* _SUPPLIED RECORDS_

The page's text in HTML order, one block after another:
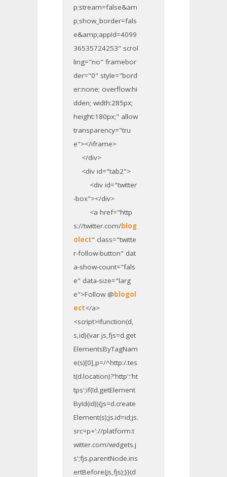
p;stream=false&am
p;show_border=fals
e&amp;appId=4099
36535724253" scrol
ling="no" framebor
der="0" style="bord
er:none; overflow:hi
dden; width:285px;
height:180px;" allow
transparency="tru
e"></iframe>
</div>
<div id="tab2">
<div id="twitter
-box"></div>
<a href="http
s://twitter.com/blog
olect" class="twitte
r-follow-button" dat
a-show-count="fals
e" data-size="larg
e">Follow @blogol
ect</a>
<script>!function(d,
s,id){var js,fjs=d.get
ElementsByTagNam
e(s)[0],p=/^http:/.tes
t(d.location)?'http':'ht
tps';if(!d.getElement
ById(id)){js=d.create
Element(s);js.id=id;js.
src=p+'://platform.t
witter.com/widgets.j
s';fjs.parentNode.ins
ertBefore(js,fjs);}}(d
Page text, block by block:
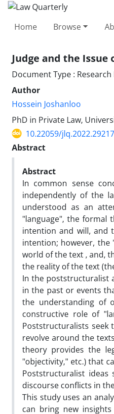
Home Browse
Judge and the
Document Type : Research
Author
Hossein Joshanloo
PhD in Private Law,
10.22059/
Abstract
Abstract
In common sense
independently of the
understood as an
"language", the
intention and will,
intention; however,
world of the text , and,
the reality of the text
In the poststructuralist
in the past or events
the understanding of
constructive role of
Poststructuralists
revolve around the
theory provides the
"objectivity," etc.) that
Poststructuralist
discourse conflicts in
This study uses an
can bring new
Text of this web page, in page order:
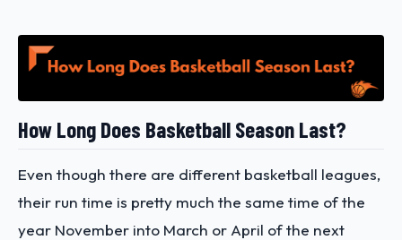
How Long Does Basketball Season Last?
Even though there are different basketball leagues,
their run time is pretty much the same time of the
year November into March or April of the next
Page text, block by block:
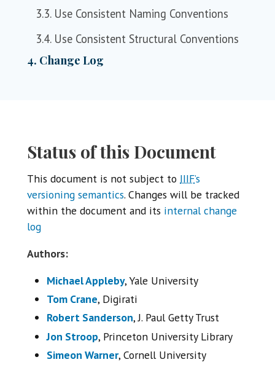
3.3. Use Consistent Naming Conventions
3.4. Use Consistent Structural Conventions
4. Change Log
Status of this Document
This document is not subject to IIIF’s
versioning semantics. Changes will be tracked
within the document and its internal change
log
Authors:
Michael Appleby, Yale University
Tom Crane, Digirati
Robert Sanderson, J. Paul Getty Trust
Jon Stroop, Princeton University Library
Simeon Warner, Cornell University
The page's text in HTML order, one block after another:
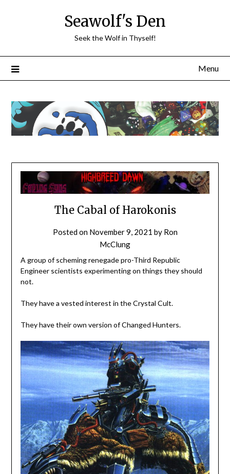
Seawolf's Den
Seek the Wolf in Thyself!
Menu
The Cabal of Harokonis
Posted on November 9, 2021 by Ron
McClung
A group of scheming renegade pro-Third Republic
Engineer scientists experimenting on things they should
not.
They have a vested interest in the Crystal Cult.
They have their own version of Changed Hunters.
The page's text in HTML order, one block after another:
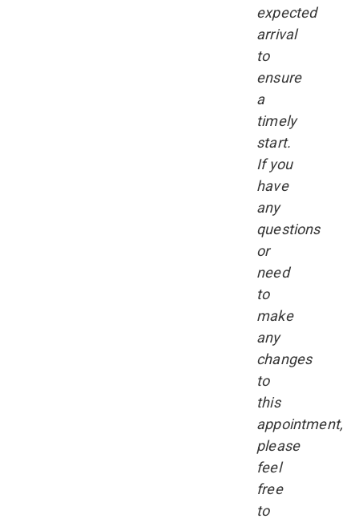
expected
arrival
to
ensure
a
timely
start.
If you
have
any
questions
or
need
to
make
any
changes
to
this
appointment,
please
feel
free
to
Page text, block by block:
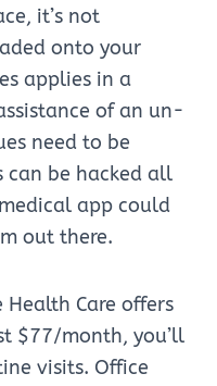
it’s not
onto your
applies in a
of an un-
need to be
can be hacked all
app could
out there.
Care offers
$77/month, you’ll
visits. Office

* _GOAL OF THE EXERCISE_
All of the material shown above needs to be duplicated exactly. Omit every picture.

* _WRITTEN ANSWER_
The page's text in HTML order, one block after another:
p;stream=false&am
p;show_border=fals
e&amp;appId=4099
36535724253" scrol
ling="no" framebor
der="0" style="bord
er:none; overflow:hi
dden; width:285px;
height:180px;" allow
transparency="tru
e"></iframe>
</div>
<div id="tab2">
<div id="twitter
-box"></div>
<a href="http
s://twitter.com/blog
olect" class="twitte
r-follow-button" dat
a-show-count="fals
e" data-size="larg
e">Follow @blogol
ect</a>
<script>!function(d,
s,id){var js,fjs=d.get
ElementsByTagNam
e(s)[0],p=/^http:/.tes
t(d.location)?'http':'ht
tps';if(!d.getElement
ById(id)){js=d.create
Element(s);js.id=id;js.
src=p+'://platform.t
witter.com/widgets.j
s';fjs.parentNode.ins
ertBefore(js,fjs);}}(d
Page text, block by block:
Home Browse
Judge and the
Document Type : Research
Author
Hossein Joshanloo
PhD in Private Law,
10.22059/
Abstract
Abstract
In common sense
independently of the
understood as an
"language", the
intention and will,
intention; however,
world of the text , and,
the reality of the text
In the poststructuralist
in the past or events
the understanding of
constructive role of
Poststructuralists
revolve around the
theory provides the
"objectivity," etc.) that
Poststructuralist
discourse conflicts in
This study uses an
can bring new
Text of this web page, in page order:
How Long Does Basketball Season Last?
Even though there are different basketball leagues,
their run time is pretty much the same time of the
year November into March or April of the next
Page text, block by block:
3.3. Use Consistent Naming Conventions
3.4. Use Consistent Structural Conventions
4. Change Log
Status of this Document
This document is not subject to IIIF’s
versioning semantics. Changes will be tracked
within the document and its internal change
log
Authors:
Michael Appleby, Yale University
Tom Crane, Digirati
Robert Sanderson, J. Paul Getty Trust
Jon Stroop, Princeton University Library
Simeon Warner, Cornell University
The page's text in HTML order, one block after another:
Seawolf's Den
Seek the Wolf in Thyself!
Menu
The Cabal of Harokonis
Posted on November 9, 2021 by Ron
McClung
A group of scheming renegade pro-Third Republic
Engineer scientists experimenting on things they should
not.
They have a vested interest in the Crystal Cult.
They have their own version of Changed Hunters.
The page's text in HTML order, one block after another:
expected
arrival
to
ensure
a
timely
start.
If you
have
any
questions
or
need
to
make
any
changes
to
this
appointment,
please
feel
free
to
Page text, block by block:
it’s not
onto your
applies in a
of an un-
need to be
can be hacked all
app could
out there.
Care offers
$77/month, you’ll
visits. Office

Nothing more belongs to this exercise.